Class 12 Biology Chapter 14 Ecosystem Revision Notes
- Ecosystem is a self regulatory and self sustaining structural and functional unit of landscape (biosphere) consisting of community of living beings and the physical environment, both interacting and exchanging materials between them. A.G. Tansley (1935) coined the term ecosystem.

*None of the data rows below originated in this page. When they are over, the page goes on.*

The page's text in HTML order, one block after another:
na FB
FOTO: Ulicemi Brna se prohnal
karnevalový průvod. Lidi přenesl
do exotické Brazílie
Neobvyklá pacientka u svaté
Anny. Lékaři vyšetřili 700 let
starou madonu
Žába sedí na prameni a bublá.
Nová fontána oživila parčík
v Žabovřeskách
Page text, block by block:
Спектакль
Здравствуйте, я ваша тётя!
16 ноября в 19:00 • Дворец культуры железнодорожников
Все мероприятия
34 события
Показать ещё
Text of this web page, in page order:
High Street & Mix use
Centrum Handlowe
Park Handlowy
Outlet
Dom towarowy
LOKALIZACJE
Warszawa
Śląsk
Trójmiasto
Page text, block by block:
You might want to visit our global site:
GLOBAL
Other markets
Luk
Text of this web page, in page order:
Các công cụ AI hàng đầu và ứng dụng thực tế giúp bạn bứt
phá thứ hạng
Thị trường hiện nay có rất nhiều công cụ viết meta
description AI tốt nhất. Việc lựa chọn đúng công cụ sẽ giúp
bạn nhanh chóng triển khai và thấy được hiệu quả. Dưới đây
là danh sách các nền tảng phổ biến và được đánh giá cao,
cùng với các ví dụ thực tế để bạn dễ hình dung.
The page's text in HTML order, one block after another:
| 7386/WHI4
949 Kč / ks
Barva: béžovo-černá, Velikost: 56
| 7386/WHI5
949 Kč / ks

- Ecosystems are divisible into two categories, terrestrial or land ecosystems (e.g., forests, grasslands, deserts, gardens) and aquatic or water ecosystems (e.g., ponds, lakes, streams, estuaries, sea). Man-made ecosystem is the one which is created and maintained by human beings, e.g., agriculture, garden, aquarium, spacecraft. Agriculture or agroecosystem is the largest man-made ecosystem.
COMPONENTS OF ECOSYSTEM
STRUCTURE OF ECOSYSTEM
Interaction of biotic and abiotic components results in the physical structures that are characteristic for each type of ecosystem. These are :
(i) Species composition : Identification and enumeration of plant and animal species of an ecosystem gives its species composition. Maximum species composition occurs in tropical rainforest and coral reefs.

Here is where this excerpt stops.